It will only surprise a few of you that some of the best times of my life have been had on the side of the road.


Those of you who’ve done some miles and seen some stuff will know what I’m talking about.


I have actually lost count of the great and good times I have had, parked up on some nameless road, usually miles away from a town…and invariably laughing my head off. But I was never really counting them anyway.


Side-of-the-road episodes are one of those things motorcycling serves up to its adherents. It’s relatively unique to us, prodding our genetic memories of ancient days when groups of us ranged far in search of food or battle, or just a better water supply. The horse had been domesticated, the wheel invented, and women, children, and the infirm were in wagons, while you and your fellow men rode ahead. Our monkey brains remember those days, tucked away as they are in the dim, and rarely-accessed depths of our consciousness.


And there are people who commune with their monkey brains maybe more than others.


It’s maybe why only a very few choose to ride bikes, while the rest opt for the modern-day version of the mule-drawn cart.


I’m not sure I care too much about the latter. They are of no moment to me.


But what is weighted with meaning, and what has enriched my time upon this earth beyond measure, are those side-of-the-road incidents.


Obviously, I was not alone when these episodes took place. A lone man laughing maniacally in some table drain 140km west of Cobar is when people call the police.


So, side-of-the-road episodes are at their very best when there is more than one person involved.


Now, why are we even stopped on the side of the road?


It could be for no reason other than a bladder break or a durrie, or it could be because someone’s engine has fallen out of the frame.


It doesn’t really matter. What matters is the unique way motorcyclists deal with the vagaries riding throws at them. We really aren’t wired like the rest of humanity. It’s that monkey-brain thing.


Once the engines are turned off, and you’ve removed your gloves and lid, all you can hear is the world going about its business. There may be wind. There may be rain. There may be blazing sun and the roar of cicadas. Then there’s the crunch of the gravel under your boots as move around. Now and again a car or truck may go by, the whoosh of its passing counterpointing the wind-blast.


Is there a problem to be solved? Or is it just a random piss-stop? Either way, at some point you and your mates or mate, will be laughing like idiots. Because this motorcycle business is always funny unless someone gets hurt or is dead.


So, let’s assume the worst has not happened and you’ve just pulled over because it’s time to free the beer you had at the last pub.


If your mates are worthy of the name (and they should be or what’s the point of riding with them?), then they will immediately start taking the piss. Out of everything. And I do mean everything. If it’s a piss-stop, then the strength of your flow, the colour of your wee, the size of the delivery faucet, or the cute way you tense your proud manly arse when you’re squeezing out the drops, are all cause for comment and judgement.
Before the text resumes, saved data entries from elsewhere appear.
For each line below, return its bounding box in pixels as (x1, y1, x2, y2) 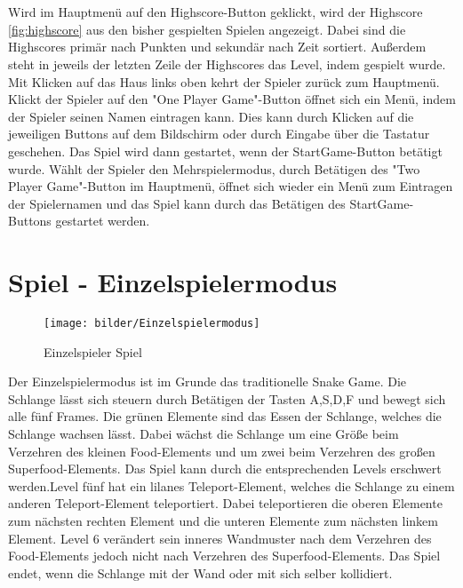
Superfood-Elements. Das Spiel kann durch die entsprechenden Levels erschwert (8, 459, 442, 478)
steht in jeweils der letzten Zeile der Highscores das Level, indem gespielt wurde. (8, 54, 446, 73)
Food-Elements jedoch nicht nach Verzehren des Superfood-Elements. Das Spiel (8, 546, 441, 565)
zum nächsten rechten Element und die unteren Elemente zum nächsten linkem (8, 512, 438, 530)
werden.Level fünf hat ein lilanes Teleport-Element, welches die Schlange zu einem (8, 476, 455, 495)
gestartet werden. (55, 211, 150, 230)
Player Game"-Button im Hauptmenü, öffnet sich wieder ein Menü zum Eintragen (8, 177, 453, 195)
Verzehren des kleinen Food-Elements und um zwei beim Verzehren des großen (8, 441, 435, 460)
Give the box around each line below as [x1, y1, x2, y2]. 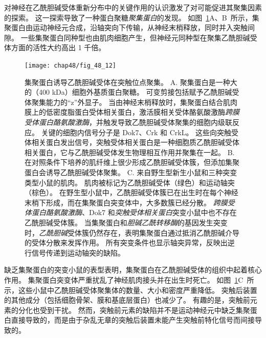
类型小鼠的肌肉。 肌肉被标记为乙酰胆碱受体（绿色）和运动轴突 [25, 177, 235, 187]
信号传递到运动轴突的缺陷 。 [31, 247, 125, 258]
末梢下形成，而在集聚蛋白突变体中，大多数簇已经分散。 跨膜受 [25, 197, 235, 207]
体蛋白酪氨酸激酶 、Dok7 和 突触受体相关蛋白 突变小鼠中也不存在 [25, 207, 237, 218]
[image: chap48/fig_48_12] [25, 61, 116, 69]
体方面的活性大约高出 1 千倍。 [4, 42, 106, 53]
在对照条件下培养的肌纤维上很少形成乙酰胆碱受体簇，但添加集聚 [25, 157, 239, 167]
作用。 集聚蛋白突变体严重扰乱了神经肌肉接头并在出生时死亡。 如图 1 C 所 [4, 274, 254, 285]
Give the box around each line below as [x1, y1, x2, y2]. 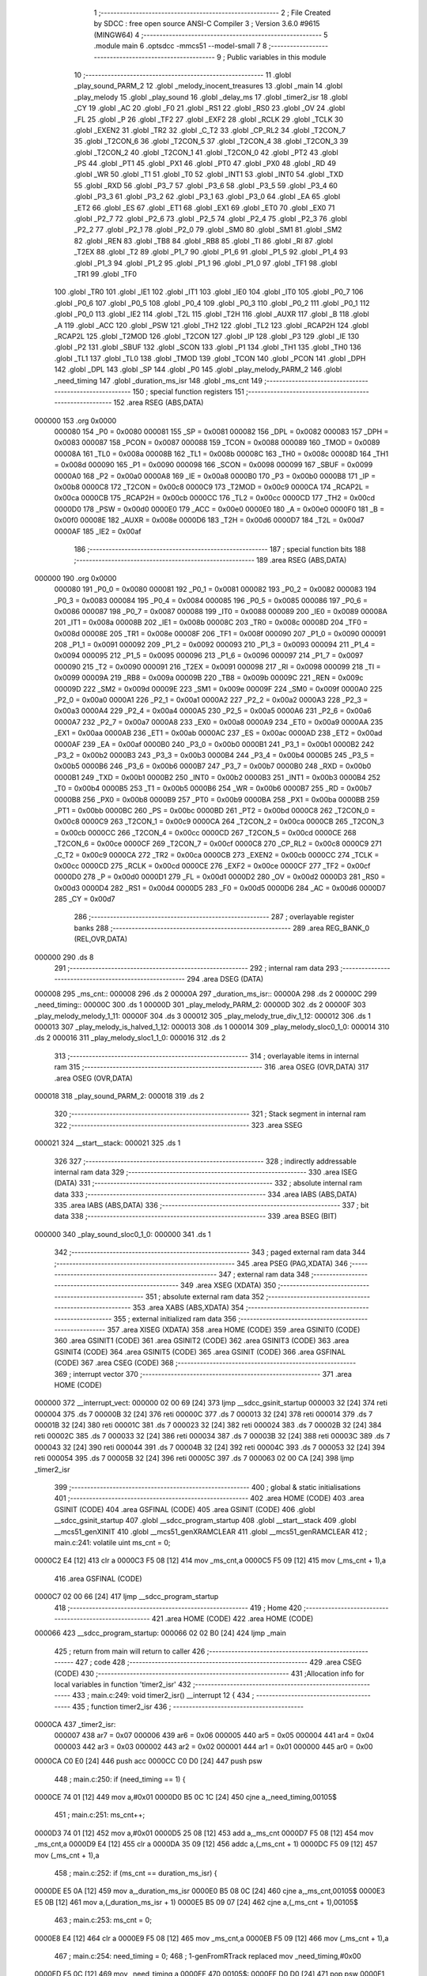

Taking a shit on the side of the road is a whole other level of hilarity. That’s when some of the funniest and most brutal jibes are hurled. The person taking a crap is at his most vulnerable when he has a length of greasy turd hanging out of his bum, which is exactly the time to throw rocks at him, unhook his ocky straps and throw them into the scrub, or chuck one of his gloves on top of a passing semi. Like, what’s he gonna do? You cannot just stop mid-poo, can you?


And of course there’s the whole toilet paper thing, as well. If you don’t have it, that’s very funny. If you do have it, and your mate chucks it ten metres away from you then refuses to bring it closer because the noxious smell of your bowels is unbearable, that’s even funnier. If you’ve ever seen a man with a shit-smeared arse waddle through the lignum looking for toilet paper while his best friends are insane with laughter, you’ll know what true comedy is.


But say a problem has occurred, and you have pulled over to deal with it. Well, short of some kind of physical maiming that might have occurred which has caused someone’s leg to fall off, even the most catastrophic mechanical or electrical situation is a source of mirth.


Some things can be easily fixed, some things may take a while to be sorted, and some things cannot be dealt with on the side of the road, and a ute must be found.


It’s all hysterically funny. Every time, without fail, I will guarantee that regardless of the problem, everyone will be laughing like drains at some point.


And all this in splendid isolation. No-one sees this, there are no outside witnesses. You’re not in a pub. You’re in Bum-Fuck, Bastardville – where all things are possible, and anything may happen.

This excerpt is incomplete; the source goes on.